(Stored data entries)
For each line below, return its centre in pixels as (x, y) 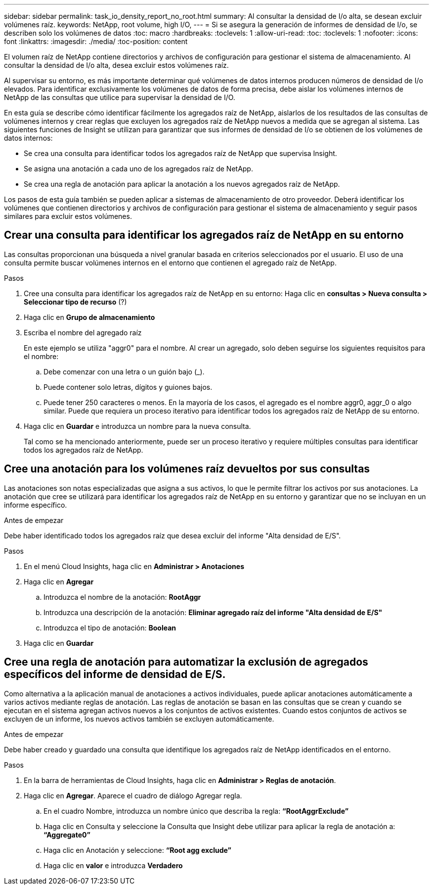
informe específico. (36, 505)
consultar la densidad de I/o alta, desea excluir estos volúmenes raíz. (116, 65)
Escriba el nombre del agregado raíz (83, 332)
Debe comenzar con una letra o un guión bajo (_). (124, 371)
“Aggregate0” (67, 835)
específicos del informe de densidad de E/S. (115, 675)
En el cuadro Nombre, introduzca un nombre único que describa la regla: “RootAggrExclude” (196, 811)
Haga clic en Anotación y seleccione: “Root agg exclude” (137, 850)
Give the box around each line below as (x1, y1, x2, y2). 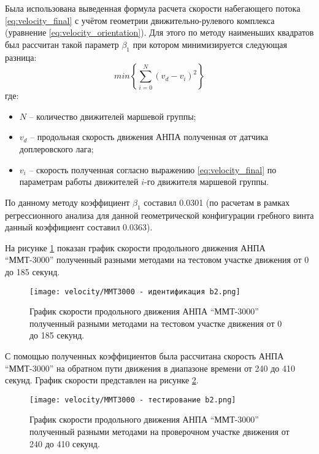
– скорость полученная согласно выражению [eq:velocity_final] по (29, 163, 277, 176)
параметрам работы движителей (19, 175, 139, 188)
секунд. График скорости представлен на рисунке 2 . (5, 374, 199, 386)
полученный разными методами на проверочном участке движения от (29, 425, 290, 437)
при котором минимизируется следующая (133, 37, 287, 50)
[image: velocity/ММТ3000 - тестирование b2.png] (29, 395, 236, 404)
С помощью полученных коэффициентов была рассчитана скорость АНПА (5, 349, 284, 362)
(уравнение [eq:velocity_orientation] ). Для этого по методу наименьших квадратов (5, 26, 314, 39)
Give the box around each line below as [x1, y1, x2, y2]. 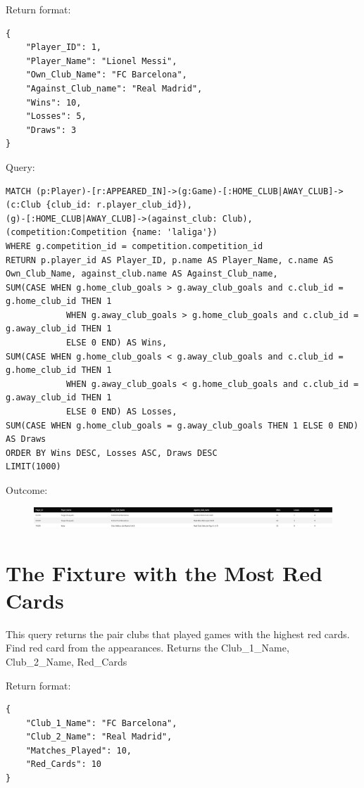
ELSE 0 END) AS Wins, [65, 338, 168, 348]
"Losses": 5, [25, 111, 87, 122]
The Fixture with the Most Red [6, 558, 322, 587]
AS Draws [6, 434, 46, 445]
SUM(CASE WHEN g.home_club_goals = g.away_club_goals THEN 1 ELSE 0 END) [6, 420, 359, 431]
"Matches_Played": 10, [25, 745, 132, 756]
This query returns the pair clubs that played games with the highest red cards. [6, 626, 350, 641]
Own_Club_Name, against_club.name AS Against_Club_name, [6, 269, 278, 279]
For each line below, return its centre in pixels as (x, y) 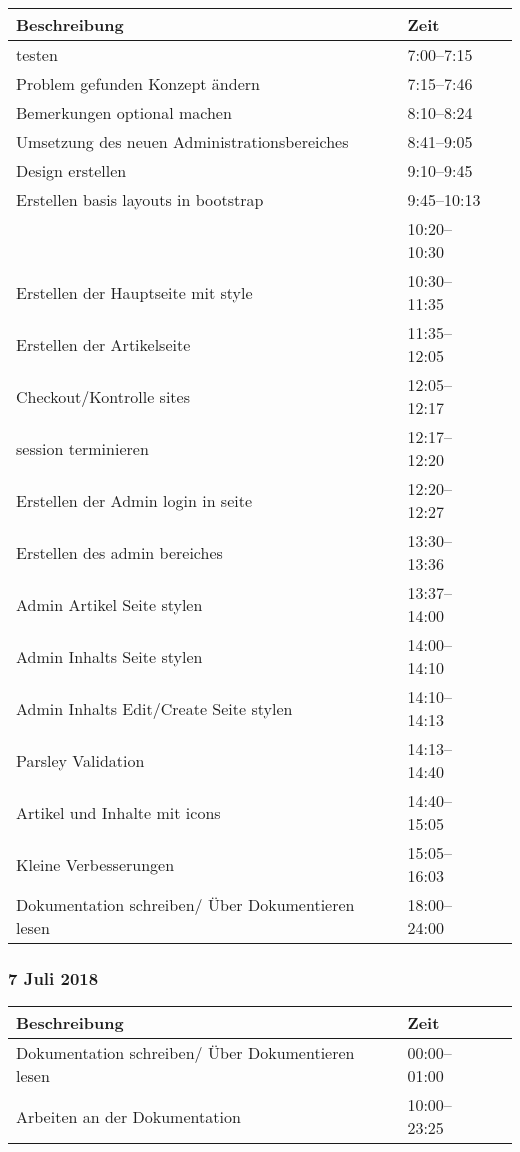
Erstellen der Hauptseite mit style (134, 292)
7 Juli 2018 (53, 977)
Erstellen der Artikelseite (103, 344)
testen (37, 54)
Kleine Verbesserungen (95, 864)
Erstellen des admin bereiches (119, 552)
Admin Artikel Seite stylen (109, 604)
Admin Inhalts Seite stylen (109, 656)
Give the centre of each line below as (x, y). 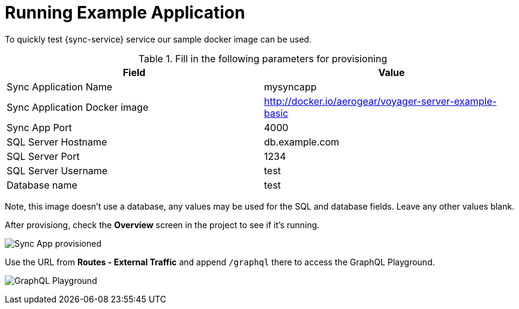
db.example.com (302, 142)
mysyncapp (290, 87)
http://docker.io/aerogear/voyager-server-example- (380, 101)
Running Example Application (125, 13)
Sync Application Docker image (78, 107)
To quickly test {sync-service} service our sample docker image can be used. (158, 39)
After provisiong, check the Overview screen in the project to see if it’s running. (162, 225)
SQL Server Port (43, 156)
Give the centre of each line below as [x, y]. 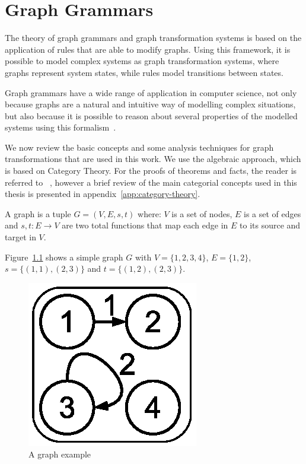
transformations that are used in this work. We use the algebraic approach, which [153, 159]
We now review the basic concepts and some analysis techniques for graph [139, 147]
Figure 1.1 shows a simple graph [64, 257]
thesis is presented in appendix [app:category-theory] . [103, 194]
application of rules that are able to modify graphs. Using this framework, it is [148, 49]
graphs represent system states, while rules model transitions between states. [144, 72]
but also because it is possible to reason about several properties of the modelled [151, 115]
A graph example [60, 454]
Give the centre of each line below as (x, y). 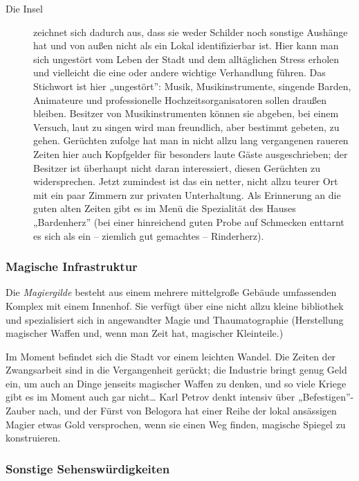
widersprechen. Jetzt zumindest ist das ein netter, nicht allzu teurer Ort (186, 181)
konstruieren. (33, 438)
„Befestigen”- (326, 397)
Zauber (21, 411)
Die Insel (24, 8)
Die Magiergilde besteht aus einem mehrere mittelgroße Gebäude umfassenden (171, 292)
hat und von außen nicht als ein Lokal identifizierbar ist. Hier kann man (186, 45)
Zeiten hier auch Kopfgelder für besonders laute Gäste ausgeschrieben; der (191, 154)

**Task**
Your output should be the lines from the one with "Die Insel (24, 8)" through the last line of the entries above, copied exactly and nothing more.

**Answer to the exercise**
Die Insel (24, 8)
Die Magiergilde besteht aus einem mehrere mittelgroße Gebäude umfassenden (171, 292)
hat und von außen nicht als ein Lokal identifizierbar ist. Hier kann man (186, 45)
Zeiten hier auch Kopfgelder für besonders laute Gäste ausgeschrieben; der (191, 154)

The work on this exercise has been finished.